▸ Work to complete: Data follows below. Repeat exactly the lines between the line holding "It was cheap, but it fit the need for" and the line holding "collaborate on shared", inclusive, and nothing more; drop pictures.

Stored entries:
=== Section Start ===
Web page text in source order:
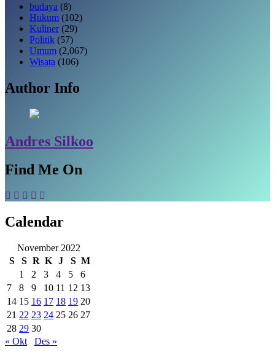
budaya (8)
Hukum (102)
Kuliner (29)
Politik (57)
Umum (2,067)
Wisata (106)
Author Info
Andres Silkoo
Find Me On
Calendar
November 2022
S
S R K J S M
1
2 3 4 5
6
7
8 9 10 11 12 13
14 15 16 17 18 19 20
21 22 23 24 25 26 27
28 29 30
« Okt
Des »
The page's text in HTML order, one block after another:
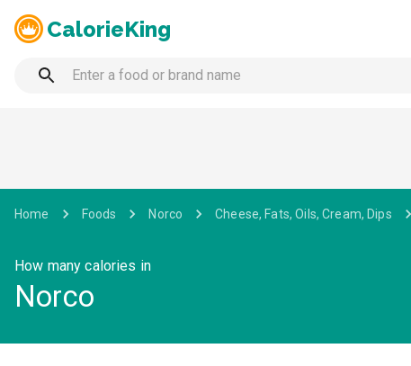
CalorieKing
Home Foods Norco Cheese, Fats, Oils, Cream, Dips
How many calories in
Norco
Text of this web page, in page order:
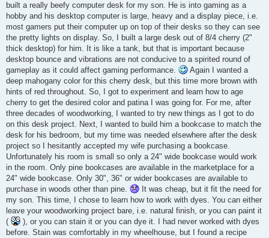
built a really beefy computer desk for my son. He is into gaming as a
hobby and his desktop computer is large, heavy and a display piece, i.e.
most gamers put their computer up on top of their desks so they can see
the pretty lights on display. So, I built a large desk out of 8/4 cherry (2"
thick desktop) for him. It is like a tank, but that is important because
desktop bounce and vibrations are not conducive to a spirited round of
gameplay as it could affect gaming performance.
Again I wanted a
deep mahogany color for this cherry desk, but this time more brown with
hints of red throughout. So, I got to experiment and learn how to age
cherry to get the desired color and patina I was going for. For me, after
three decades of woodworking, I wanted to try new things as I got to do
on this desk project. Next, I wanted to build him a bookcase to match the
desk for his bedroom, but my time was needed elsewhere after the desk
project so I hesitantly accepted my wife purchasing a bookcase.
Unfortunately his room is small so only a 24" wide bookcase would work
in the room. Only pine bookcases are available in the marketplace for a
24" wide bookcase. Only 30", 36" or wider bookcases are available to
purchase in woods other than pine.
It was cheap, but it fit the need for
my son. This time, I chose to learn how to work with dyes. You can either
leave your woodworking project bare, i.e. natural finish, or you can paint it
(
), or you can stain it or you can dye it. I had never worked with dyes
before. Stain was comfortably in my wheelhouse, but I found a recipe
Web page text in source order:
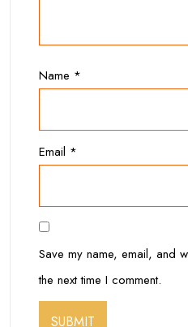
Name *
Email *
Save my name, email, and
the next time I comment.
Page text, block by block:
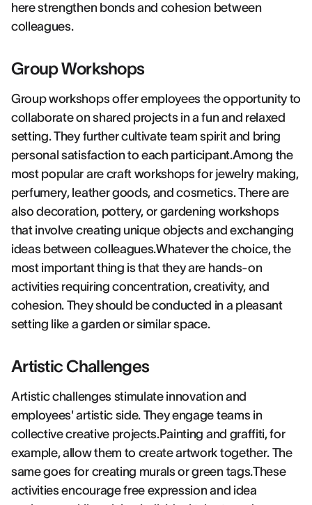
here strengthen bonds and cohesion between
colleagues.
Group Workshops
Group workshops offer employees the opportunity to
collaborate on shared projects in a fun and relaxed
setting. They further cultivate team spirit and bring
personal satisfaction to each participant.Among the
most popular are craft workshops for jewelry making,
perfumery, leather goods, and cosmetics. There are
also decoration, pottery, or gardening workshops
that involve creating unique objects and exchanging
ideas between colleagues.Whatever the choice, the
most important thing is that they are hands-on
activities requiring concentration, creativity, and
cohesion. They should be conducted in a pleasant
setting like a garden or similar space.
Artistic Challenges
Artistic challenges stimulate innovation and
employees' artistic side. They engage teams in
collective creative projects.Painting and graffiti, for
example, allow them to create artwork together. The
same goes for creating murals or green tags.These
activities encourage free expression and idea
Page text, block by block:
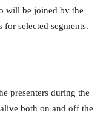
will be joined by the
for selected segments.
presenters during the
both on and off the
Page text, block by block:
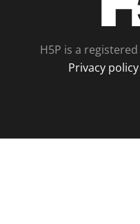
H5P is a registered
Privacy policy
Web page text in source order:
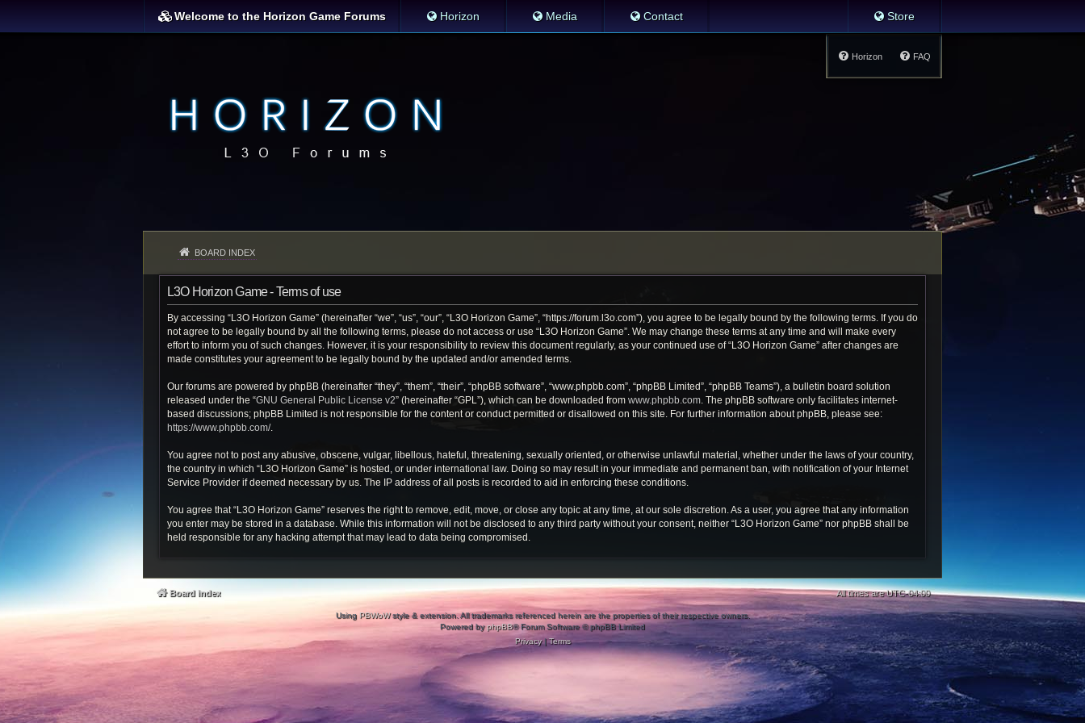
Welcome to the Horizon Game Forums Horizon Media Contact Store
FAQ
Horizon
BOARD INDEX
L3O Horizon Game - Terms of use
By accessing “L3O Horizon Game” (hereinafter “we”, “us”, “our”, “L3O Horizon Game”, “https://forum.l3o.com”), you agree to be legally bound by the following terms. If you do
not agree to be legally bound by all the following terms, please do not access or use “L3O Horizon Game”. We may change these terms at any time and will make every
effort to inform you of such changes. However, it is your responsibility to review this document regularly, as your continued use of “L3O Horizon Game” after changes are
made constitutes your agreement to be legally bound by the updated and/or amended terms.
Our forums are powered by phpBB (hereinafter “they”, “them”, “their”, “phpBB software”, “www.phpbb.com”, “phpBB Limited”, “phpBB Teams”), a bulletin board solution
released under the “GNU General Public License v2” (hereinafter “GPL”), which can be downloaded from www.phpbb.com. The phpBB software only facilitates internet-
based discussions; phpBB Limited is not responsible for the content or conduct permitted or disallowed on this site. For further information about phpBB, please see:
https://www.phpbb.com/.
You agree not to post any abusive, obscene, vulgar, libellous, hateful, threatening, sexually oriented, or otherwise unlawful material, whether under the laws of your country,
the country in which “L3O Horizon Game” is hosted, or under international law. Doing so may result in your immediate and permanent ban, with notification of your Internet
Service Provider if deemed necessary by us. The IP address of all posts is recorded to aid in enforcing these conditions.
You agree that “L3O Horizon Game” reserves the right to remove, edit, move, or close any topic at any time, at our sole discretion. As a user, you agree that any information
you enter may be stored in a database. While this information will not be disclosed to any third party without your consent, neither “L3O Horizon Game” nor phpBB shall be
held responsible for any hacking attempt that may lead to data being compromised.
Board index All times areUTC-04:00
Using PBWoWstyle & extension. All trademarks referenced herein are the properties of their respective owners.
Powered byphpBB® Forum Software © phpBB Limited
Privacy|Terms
=== Section End ===
▸ Exercise result:
It was cheap, but it fit the need for
my son. This time, I chose to learn how to work with dyes. You can either
leave your woodworking project bare, i.e. natural finish, or you can paint it
(
), or you can stain it or you can dye it. I had never worked with dyes
before. Stain was comfortably in my wheelhouse, but I found a recipe
Web page text in source order:
Name *
Email *
Save my name, email, and
the next time I comment.
Page text, block by block:
here strengthen bonds and cohesion between
colleagues.
Group Workshops
Group workshops offer employees the opportunity to
collaborate on shared projects in a fun and relaxed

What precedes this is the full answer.